Re: Syscall changes registers beyond %eax, on linux-i386

Richard B. Johnson (root@chaos.analogic.com)
Thu, 19 Sep 2002 15:40:52 -0400 (EDT)


On Thu, 19 Sep 2002, Richard Henderson wrote:

> On Thu, Sep 19, 2002 at 02:51:44PM -0400, Brian Gerst wrote:
> > > The parameter area belongs to the callee, and it may *always* be modified.
> >
> > The parameters can not be modified if they are declared const though,
> > that's my point.
>
> Yes they can.
>
> extern void bar(int x, int y, int z);
> void foo(const int a, const int b, const int c)
> {
> bar(a+1, b+1, c+1);
> }
>
> subl $12, %esp
> movl 20(%esp), %eax
> incl %eax
> movl %eax, 20(%esp)
> movl 16(%esp), %eax
> incl %eax
> incl 24(%esp)
> movl %eax, 16(%esp)
> addl $12, %esp
> jmp bar
>
> (Not sure why gcc doesn't use incl on all three memories, nor
> should it allocate that stack frame...)
>
>
> r~
>

Well it's not modifying those values. It's putting the
constant value into a register and modifying the value
in the register before calling a function that takes int.
Note that the parameter passed to the function, a, b, and c,
are local copies. gcc can whack those anyway it wants. In
fact, it does strange things above which may not be valid.
It subtracts an offset from esp for local variables ($12).
There aren't any local variables!. Therefore, it has to
access the passed parameters at their pushed offset + 12.
Then, after it's through mucking with them, it collapses
the local stack area (levels the stack), then jumps
to the called function.
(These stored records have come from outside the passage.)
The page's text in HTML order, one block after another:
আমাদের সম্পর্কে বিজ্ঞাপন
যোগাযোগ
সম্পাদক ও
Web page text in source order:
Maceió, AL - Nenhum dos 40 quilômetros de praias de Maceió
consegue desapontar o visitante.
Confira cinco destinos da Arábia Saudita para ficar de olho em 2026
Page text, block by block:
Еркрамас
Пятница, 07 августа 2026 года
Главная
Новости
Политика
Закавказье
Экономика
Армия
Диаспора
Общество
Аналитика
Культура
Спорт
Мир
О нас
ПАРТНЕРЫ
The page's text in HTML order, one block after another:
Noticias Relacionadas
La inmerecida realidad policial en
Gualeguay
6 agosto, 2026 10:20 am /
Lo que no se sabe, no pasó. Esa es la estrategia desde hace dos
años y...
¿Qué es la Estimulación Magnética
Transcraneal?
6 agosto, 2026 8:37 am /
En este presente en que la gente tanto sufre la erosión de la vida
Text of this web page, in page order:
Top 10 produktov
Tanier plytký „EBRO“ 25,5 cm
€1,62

It will use the early 'call'
return-value to return to the caller.
It's really bad code because it could have done:

incl $0x04(%esp)
incl $0x08(%esp)
incl $0x1c(%esp)
jmp bar

Note that, in every case, the constant value was pushed onto the
stack and this function called. That copy of the constant value
can be trashed anyway the callee wants. It's his copy.
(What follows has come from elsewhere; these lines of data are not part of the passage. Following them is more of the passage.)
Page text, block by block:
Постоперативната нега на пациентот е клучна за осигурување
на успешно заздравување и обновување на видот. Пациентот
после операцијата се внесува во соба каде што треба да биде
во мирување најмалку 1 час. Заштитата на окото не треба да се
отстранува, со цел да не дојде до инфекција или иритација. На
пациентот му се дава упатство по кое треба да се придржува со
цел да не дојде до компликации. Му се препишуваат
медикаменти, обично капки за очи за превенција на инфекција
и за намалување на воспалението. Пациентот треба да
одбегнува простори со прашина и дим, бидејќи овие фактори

I thought you were going to do something like:

Script started on Thu Sep 19 15:22:05 2002
# cat zzz.c

int foo(const int a, const int b, const int c)
{
a += b;
a += c;
return a;
}
# gcc -c -o zzz zzz.c
zzz.c: In function `foo':
zzz.c:6: warning: assignment of read-only location
zzz.c:7: warning: assignment of read-only location
# exit
exit

Script done on Thu Sep 19 15:22:23 2002

Which makes gcc barf when you attempt to modify the
const value. This allows you to check if the code is
doing the wrong thing.

Cheers,
Dick Johnson
Penguin : Linux version 2.4.18 on an i686 machine (797.90 BogoMips).
The US military has given us many words, FUBAR, SNAFU, now ENRON.
Yes, top management were graduates of West Point and Annapolis.